**THE DATA:**
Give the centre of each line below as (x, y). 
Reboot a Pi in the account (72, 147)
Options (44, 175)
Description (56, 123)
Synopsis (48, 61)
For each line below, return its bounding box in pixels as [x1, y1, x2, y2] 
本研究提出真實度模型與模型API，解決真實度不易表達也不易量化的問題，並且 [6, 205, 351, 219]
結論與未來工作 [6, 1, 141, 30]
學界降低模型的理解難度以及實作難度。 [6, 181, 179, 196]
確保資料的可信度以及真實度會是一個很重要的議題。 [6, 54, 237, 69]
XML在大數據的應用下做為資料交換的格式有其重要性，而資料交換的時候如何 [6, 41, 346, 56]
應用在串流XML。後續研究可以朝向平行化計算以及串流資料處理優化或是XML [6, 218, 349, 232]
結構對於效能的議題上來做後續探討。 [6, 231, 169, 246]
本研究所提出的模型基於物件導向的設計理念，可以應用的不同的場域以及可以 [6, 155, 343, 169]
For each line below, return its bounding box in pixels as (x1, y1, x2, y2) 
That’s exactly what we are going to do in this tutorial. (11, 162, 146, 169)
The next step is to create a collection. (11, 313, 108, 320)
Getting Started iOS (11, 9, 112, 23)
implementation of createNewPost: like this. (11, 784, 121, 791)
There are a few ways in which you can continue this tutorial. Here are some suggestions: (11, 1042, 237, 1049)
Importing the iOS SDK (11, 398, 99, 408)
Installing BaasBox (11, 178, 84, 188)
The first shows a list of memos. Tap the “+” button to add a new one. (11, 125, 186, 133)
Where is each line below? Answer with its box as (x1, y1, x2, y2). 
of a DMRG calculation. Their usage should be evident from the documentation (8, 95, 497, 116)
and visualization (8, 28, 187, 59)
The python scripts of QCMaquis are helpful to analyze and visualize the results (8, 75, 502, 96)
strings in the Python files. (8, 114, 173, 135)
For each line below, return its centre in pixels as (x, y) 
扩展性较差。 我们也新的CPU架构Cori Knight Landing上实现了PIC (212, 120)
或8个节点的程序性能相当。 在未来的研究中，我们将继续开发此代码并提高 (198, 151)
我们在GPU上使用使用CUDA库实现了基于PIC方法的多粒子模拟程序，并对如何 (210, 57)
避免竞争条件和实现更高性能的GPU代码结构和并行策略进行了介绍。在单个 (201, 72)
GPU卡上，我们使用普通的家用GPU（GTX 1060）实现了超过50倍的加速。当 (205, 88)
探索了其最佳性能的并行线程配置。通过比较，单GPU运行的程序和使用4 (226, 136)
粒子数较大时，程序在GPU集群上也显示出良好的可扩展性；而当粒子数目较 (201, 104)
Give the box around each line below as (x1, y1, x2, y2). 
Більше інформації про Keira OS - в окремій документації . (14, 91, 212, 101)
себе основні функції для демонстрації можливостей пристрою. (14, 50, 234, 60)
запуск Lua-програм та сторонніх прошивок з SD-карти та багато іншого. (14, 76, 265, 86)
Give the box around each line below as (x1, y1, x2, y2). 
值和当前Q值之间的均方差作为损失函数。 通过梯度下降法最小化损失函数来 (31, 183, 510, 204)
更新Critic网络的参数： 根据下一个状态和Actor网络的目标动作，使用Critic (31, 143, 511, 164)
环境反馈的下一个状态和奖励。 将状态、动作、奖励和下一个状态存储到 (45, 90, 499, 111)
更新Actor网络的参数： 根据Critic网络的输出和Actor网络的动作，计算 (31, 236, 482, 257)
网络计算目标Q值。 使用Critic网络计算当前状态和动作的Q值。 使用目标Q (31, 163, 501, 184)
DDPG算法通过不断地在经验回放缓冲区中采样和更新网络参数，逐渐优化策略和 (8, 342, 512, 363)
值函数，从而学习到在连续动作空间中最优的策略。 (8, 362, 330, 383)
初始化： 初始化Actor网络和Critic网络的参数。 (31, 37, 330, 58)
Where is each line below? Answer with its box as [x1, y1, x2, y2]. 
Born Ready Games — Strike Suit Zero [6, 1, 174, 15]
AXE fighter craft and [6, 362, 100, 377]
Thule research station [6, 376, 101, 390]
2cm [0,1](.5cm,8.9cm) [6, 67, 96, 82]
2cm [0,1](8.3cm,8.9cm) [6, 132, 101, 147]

**PROBLEM REQUIREMENTS:** Reproduce, exactly as they stand in the data above, the lines from the one that holds "pixels as (x1, y1, x2, y2)" to the one that holds "我们在GPU上使用使用CUDA库实现了基于PIC方法的多粒子模拟程序，并对如何 (210, 57)", inclusive.

**COMPLETED TASK:**
For each line below, return its bounding box in pixels as (x1, y1, x2, y2) 
That’s exactly what we are going to do in this tutorial. (11, 162, 146, 169)
The next step is to create a collection. (11, 313, 108, 320)
Getting Started iOS (11, 9, 112, 23)
implementation of createNewPost: like this. (11, 784, 121, 791)
There are a few ways in which you can continue this tutorial. Here are some suggestions: (11, 1042, 237, 1049)
Importing the iOS SDK (11, 398, 99, 408)
Installing BaasBox (11, 178, 84, 188)
The first shows a list of memos. Tap the “+” button to add a new one. (11, 125, 186, 133)
Where is each line below? Answer with its box as (x1, y1, x2, y2). 
of a DMRG calculation. Their usage should be evident from the documentation (8, 95, 497, 116)
and visualization (8, 28, 187, 59)
The python scripts of QCMaquis are helpful to analyze and visualize the results (8, 75, 502, 96)
strings in the Python files. (8, 114, 173, 135)
For each line below, return its centre in pixels as (x, y) 
扩展性较差。 我们也新的CPU架构Cori Knight Landing上实现了PIC (212, 120)
或8个节点的程序性能相当。 在未来的研究中，我们将继续开发此代码并提高 (198, 151)
我们在GPU上使用使用CUDA库实现了基于PIC方法的多粒子模拟程序，并对如何 (210, 57)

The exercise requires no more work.